##### Recorded information #####

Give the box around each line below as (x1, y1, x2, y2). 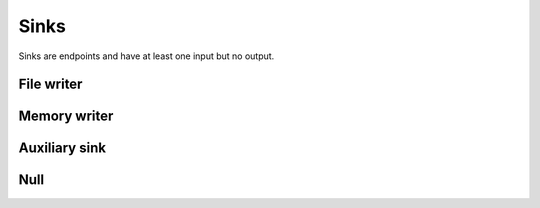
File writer (18, 76, 83, 93)
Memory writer (18, 108, 114, 125)
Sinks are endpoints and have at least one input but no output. (18, 50, 275, 62)
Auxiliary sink (18, 140, 107, 157)
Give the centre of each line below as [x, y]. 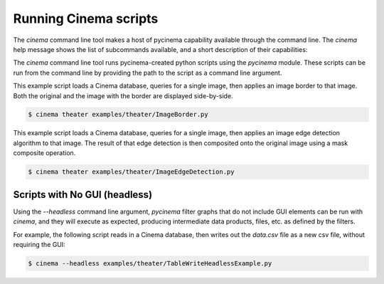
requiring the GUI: [39, 244]
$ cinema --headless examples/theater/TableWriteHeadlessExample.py [150, 263]
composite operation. [44, 153]
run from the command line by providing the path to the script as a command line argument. [148, 73]
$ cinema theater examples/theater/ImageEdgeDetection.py [131, 172]
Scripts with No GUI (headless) [83, 195]
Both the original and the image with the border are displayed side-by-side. [123, 95]
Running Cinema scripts [86, 19]
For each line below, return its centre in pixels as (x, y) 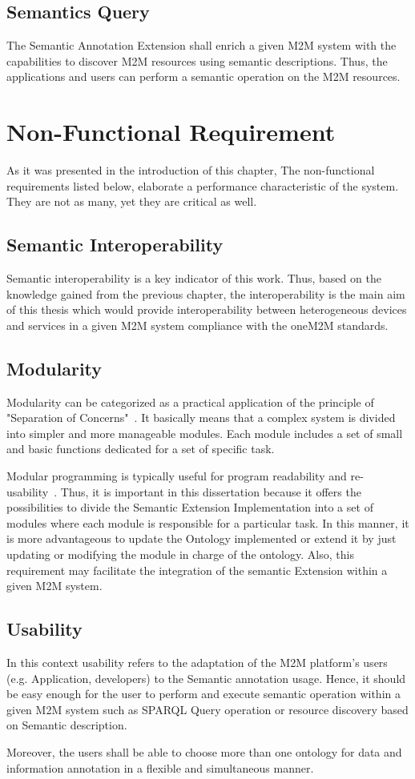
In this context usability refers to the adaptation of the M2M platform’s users (197, 662)
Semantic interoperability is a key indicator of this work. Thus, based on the (194, 278)
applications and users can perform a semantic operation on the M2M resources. (203, 76)
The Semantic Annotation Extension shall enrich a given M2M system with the (201, 45)
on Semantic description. (67, 725)
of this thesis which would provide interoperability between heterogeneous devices (207, 309)
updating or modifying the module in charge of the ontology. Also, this (180, 554)
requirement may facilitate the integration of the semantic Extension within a (197, 570)
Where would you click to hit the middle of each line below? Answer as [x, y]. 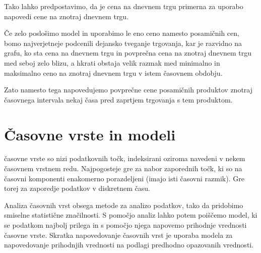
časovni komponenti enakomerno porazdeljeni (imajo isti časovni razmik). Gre [124, 178]
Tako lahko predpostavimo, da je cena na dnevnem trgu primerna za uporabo [124, 6]
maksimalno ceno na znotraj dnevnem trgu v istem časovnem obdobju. [113, 72]
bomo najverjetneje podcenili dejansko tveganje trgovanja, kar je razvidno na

#####

Exercise prompt:
Looking at the entries, work out how many lines include the word "dnevnem" and give the number by itself.

Response:
2